Effective when you want to ensure you have a minimum number of neighbors for your analysis.

Works well when the data distribution varies across the study area so that some features are far away from all other features.

  • Especially when the associated features values are skewed (are not normally distributed), it is important that each feature is evaluated within the context of at least eight or so neighbors (this is a rule of thumb only).

  • Spatial context of the analysis changes depending on variations in the sparsity/density of the features.

  • When fixing the scale of analysis is less important than fixing the number of neighbors, the k-nearest neighbours method is appropriate.


GUIDE TO SELECT FIXED-DISTANCE BAND VALUE

  • Select a distance based on what you know about the geographic extent of the spatial processes promoting clustering for the phenomena you are studying.

  • Use a distance band that is large enough to ensure all features will have at least one neighbor, or results will not be valid.
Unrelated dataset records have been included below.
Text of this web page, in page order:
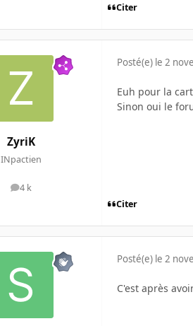
Citer
ZyriK
INpactien
4 k
messages
Posté(e) le 2
Euh pour la
Sinon oui le
Citer
Posté(e) le 2
C'est après
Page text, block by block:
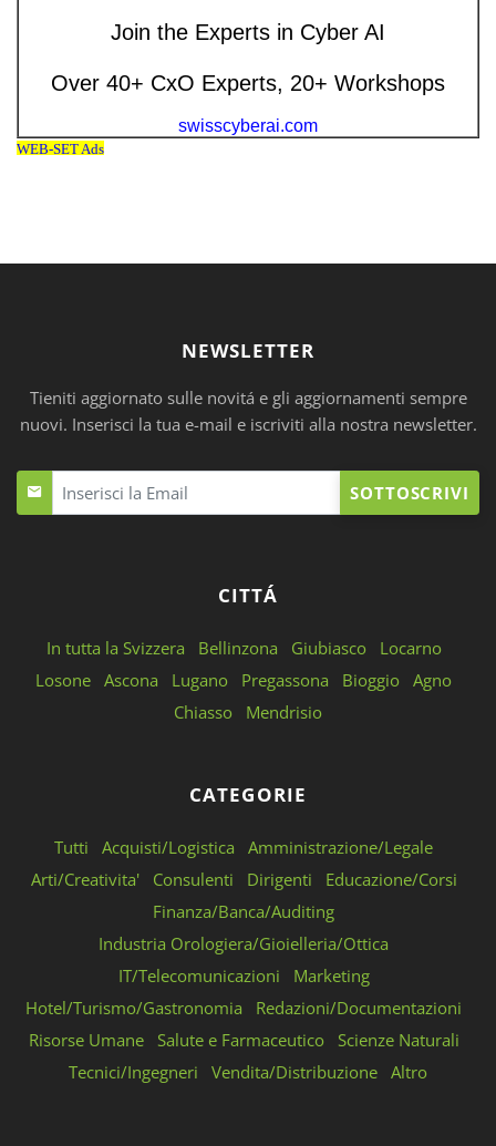
NEWSLETTER
Tieniti aggiornato sulle novitá e gli aggiornamenti sempre
nuovi. Inserisci la tua e-mail e iscriviti alla nostra newsletter.
SOTTOSCRIVI
CITTÁ
In tutta la Svizzera Bellinzona Giubiasco
Locarno
Losone Ascona Lugano Pregassona Bioggio Agno
Chiasso
Mendrisio
CATEGORIE
Tutti Acquisti/Logistica
Amministrazione/Legale
Arti/Creativita'
Consulenti Dirigenti
Educazione/Corsi
Finanza/Banca/Auditing
Industria Orologiera/Gioielleria/Ottica
IT/Telecomunicazioni
Marketing
Hotel/Turismo/Gastronomia
Redazioni/Documentazioni
Risorse Umane
Salute e Farmaceutico
Scienze Naturali
Tecnici/Ingegneri
Vendita/Distribuzione Altro
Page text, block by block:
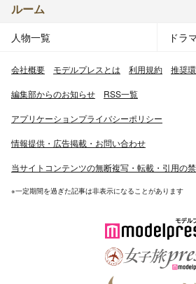
ルーム
人物一覧 ドラ
会社概要 モデルプレスとは 利用規約 推奨
編集部からのお知らせ RSS一覧
アプリケーションプライバシーポリシー
情報提供・広告掲載・お問い合わせ
当サイトコンテンツの無断複写・転載・引用の
※一定期間を過ぎた記事は非表示になることがあります
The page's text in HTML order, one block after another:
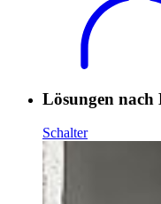
Lösungen nach
Schalter
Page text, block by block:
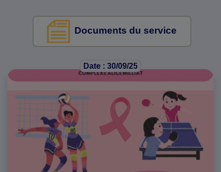
Documents du service
Date : 30/09/25
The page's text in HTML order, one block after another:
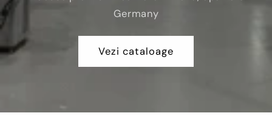
Germany
Vezi cataloage
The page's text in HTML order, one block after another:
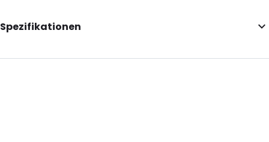
Spezifikationen
Additional information: Mit dem I'm Green Plastic-Logo
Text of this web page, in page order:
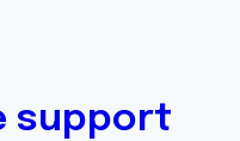
support
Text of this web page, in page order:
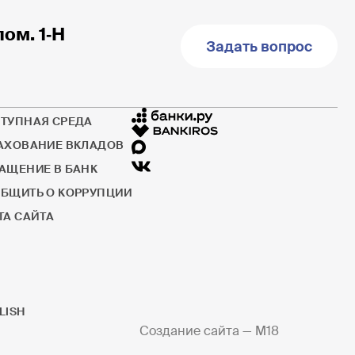
1‐Н
Задать вопрос
СРЕДА
ВКЛАДОВ
В БАНК
О КОРРУПЦИИ
САЙТА
Создание сайта — M18
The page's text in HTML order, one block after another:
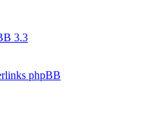
3.3
phpBB
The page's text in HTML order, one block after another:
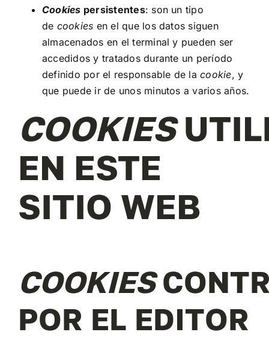
Cookies persistentes: son un tipo
de cookies en el que los datos siguen
almacenados en el terminal y pueden ser
accedidos y tratados durante un período
definido por el responsable de lacookie, y
que puede ir de unos minutos a varios años.
COOKIES
EN ESTE
SITIO WEB
COOKIES
POR EL EDITOR
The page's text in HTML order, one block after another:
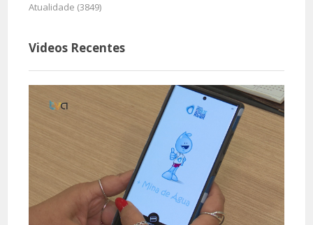
Atualidade (3849)
Videos Recentes
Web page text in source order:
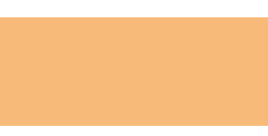
Katso koko valikoima
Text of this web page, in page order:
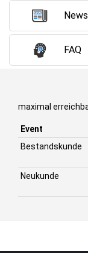
News
FAQ
maximal
Event
Bestandskunde
Neukunde
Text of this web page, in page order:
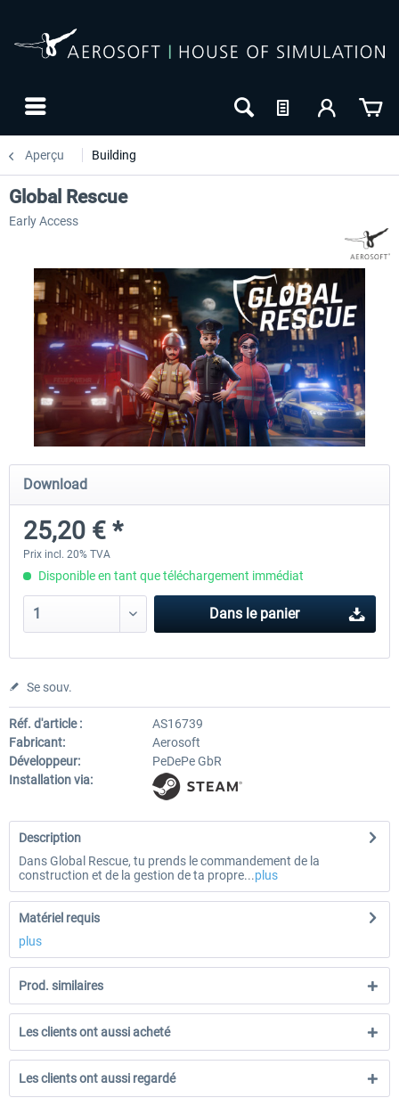
Aperçu Building
City Bus Manager - E-Bus & Green
Energy
10,07 € *
City Bus Manager
Global Rescue
Early Access
Download
25,20 € *
Prix incl. 20% TVA
Disponible en tant que téléchargement immédiat
Dans le panier
Se souv.
Réf. d'article :
AS16739
Fabricant:
Aerosoft
Développeur:
PeDePe GbR
Installation via:
Description
Dans Global Rescue, tu prends le commandement de la
construction et de la gestion de ta propre...plus
Matériel requis
plus
Prod. similaires
Les clients ont aussi acheté
Les clients ont aussi regardé
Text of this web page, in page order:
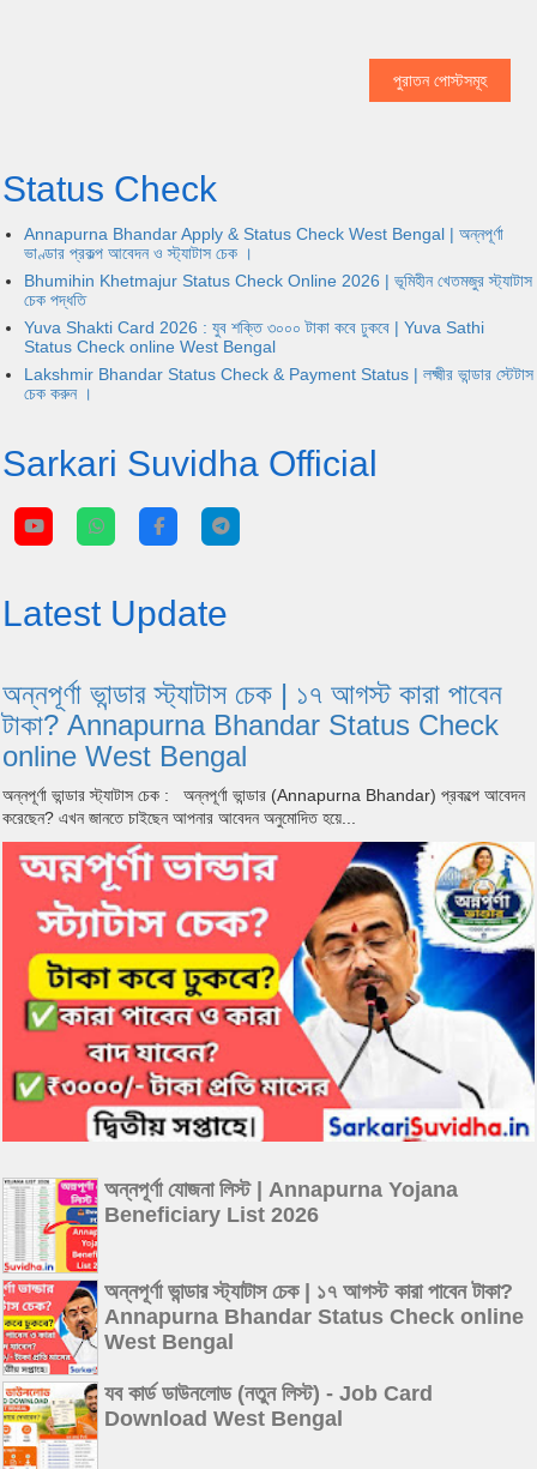
পুরাতন পোস্টসমূহ
Status Check
Annapurna Bhandar Apply & Status Check West Bengal | অন্নপূর্ণা
ভাণ্ডার প্রকল্প আবেদন ও স্ট্যাটাস চেক ।
Bhumihin Khetmajur Status Check Online 2026 | ভূমিহীন খেতমজুর স্ট্যাটাস
চেক পদ্ধতি
Yuva Shakti Card 2026 : যুব শক্তি ৩০০০ টাকা কবে ঢুকবে | Yuva Sathi
Status Check online West Bengal
Lakshmir Bhandar Status Check & Payment Status | লক্ষ্মীর ভান্ডার স্টেটাস
চেক করুন ।
Sarkari Suvidha Official
Latest Update
অন্নপূর্ণা ভান্ডার স্ট্যাটাস চেক | ১৭ আগস্ট কারা পাবেন
টাকা? Annapurna Bhandar Status Check
online West Bengal
অন্নপূর্ণা ভান্ডার স্ট্যাটাস চেক : অন্নপূর্ণা ভান্ডার (Annapurna Bhandar) প্রকল্পে আবেদন
করেছেন? এখন জানতে চাইছেন আপনার আবেদন অনুমোদিত হয়ে...
অন্নপূর্ণা যোজনা লিস্ট | Annapurna Yojana
Beneficiary List 2026
অন্নপূর্ণা ভান্ডার স্ট্যাটাস চেক | ১৭ আগস্ট কারা পাবেন টাকা?
Annapurna Bhandar Status Check online
West Bengal
যব কার্ড ডাউনলোড (নতুন লিস্ট) - Job Card
Download West Bengal
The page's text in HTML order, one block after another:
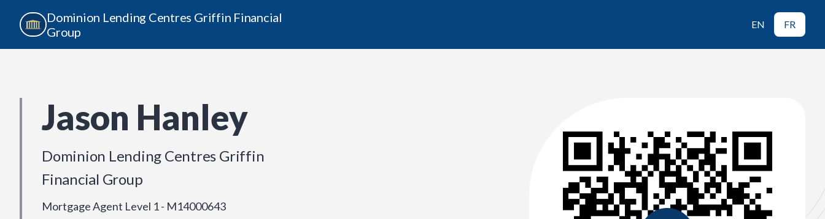
Dominion Lending Centres Griffin Financial
Group
EN FR
Jason Hanley
Dominion Lending Centres Griffin
Financial Group
Mortgage Agent Level 1 - M14000643
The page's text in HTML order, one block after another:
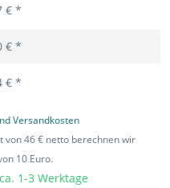
€ *
€ *
€ *
Versandkosten
von 46 € netto berechnen wir
10 Euro.
1-3 Werktage
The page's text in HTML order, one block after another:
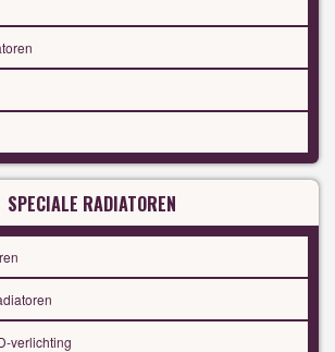
SPECIALE RADIATOREN
verlichting
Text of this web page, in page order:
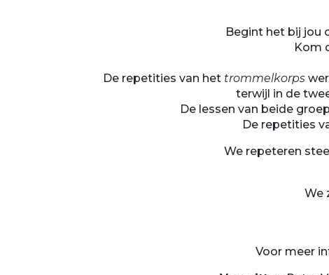
Begint het bij jou
Kom
De repetities van het trommelkorps
terwijl in de
De lessen van beide
De repetities
We repeteren
We
Voor meer

  • Try not to get stuck on the idea that there is only one correct distance band.

  • Most likely, there are multiple/interacting spatial processes
    promoting observed clustering.

  • Select an appropriate distance band or threshold distance.

  • All features should have at least one neighbour.

  • No feature should have all other features as a neighbour.

  • Especially if the values for the input field are skewed, each feature should have about eight neighbours.